Clavis
- Status: Active
- Founded: 1981
- Founder: Philippe Werck
- Country of origin: Belgium
- Headquarters location: Hasselt, Belgium
- Distribution: Simon & Schuster (USA)
- Official website: www.clavisbooks.com

= Clavis (publisher) =

Flemish publishing house

Clavis, Clavis Publishing or Clavis Media is a Flemish publishing house of children's books based in Hasselt, Belgium with additional offices in Amsterdam and New York City. The company is the largest publisher of Dutch-language children's literature.

== History ==

The company was founded in 1981 by the family Werck and the company published its first children's book in 1984.

The company has published many books by Dutch and Flemish authors and illustrators, including Guido Van Genechten, Iny Driessen, Bart Demyttenaere, Ed Franck, Liesbet Slegers, Kolet Janssen, Anneriek van Heugten, Stefaan Van Laere, Gerard van Gemert, Patrick Lagrou, Sanne te Loo, Betty Mellaerts, Maria Heylen, Johan Vandevelde, Marleen Mutsaers, Patrick Bernauw and Marc de Bel.
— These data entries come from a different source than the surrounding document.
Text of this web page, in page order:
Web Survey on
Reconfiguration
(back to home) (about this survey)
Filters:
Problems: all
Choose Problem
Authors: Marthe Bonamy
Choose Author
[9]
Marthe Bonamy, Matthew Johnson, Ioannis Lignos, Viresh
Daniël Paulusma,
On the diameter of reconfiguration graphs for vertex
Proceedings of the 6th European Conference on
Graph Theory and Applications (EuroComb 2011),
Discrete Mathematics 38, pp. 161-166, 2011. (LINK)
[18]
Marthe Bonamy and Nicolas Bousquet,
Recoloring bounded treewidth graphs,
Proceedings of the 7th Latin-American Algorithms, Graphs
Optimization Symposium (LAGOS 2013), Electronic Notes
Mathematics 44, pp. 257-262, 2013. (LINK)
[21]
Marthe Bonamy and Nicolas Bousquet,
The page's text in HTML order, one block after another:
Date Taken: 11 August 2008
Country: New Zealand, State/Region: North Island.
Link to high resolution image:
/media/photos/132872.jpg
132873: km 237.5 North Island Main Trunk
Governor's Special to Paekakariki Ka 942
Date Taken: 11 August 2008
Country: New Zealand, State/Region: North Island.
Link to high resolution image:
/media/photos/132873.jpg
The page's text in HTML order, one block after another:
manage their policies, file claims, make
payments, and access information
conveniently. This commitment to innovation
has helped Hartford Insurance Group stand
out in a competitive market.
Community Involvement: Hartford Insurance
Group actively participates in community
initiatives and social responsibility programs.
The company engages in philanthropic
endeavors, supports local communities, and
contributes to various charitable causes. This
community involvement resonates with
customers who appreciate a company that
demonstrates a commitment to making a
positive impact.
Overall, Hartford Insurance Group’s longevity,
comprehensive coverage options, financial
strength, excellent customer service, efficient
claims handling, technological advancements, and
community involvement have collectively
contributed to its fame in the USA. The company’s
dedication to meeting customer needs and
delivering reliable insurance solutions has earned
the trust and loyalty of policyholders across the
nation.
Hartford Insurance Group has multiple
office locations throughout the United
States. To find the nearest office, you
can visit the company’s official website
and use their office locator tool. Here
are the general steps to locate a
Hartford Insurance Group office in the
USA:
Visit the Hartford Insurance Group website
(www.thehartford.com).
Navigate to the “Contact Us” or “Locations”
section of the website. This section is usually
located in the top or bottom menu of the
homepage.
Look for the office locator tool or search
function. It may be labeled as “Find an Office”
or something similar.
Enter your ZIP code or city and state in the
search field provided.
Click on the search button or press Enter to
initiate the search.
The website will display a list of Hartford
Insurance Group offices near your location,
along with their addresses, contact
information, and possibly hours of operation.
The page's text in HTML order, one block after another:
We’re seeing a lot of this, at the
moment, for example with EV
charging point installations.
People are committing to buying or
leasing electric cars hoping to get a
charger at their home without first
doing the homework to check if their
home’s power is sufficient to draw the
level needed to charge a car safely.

In February 2011, director Philippe Werck was replaced by Willy Vanden Poel after years of complaints by authors and illustrators regarding late payments. In July 2011, the Werck family bought back their ownership stake in Clavis from the investment firm LRM (minority shareholder in the company) and Philippe Werck became CEO again. In 2018 Philippe transferred his stake to his daughters Kristien and Sigrid.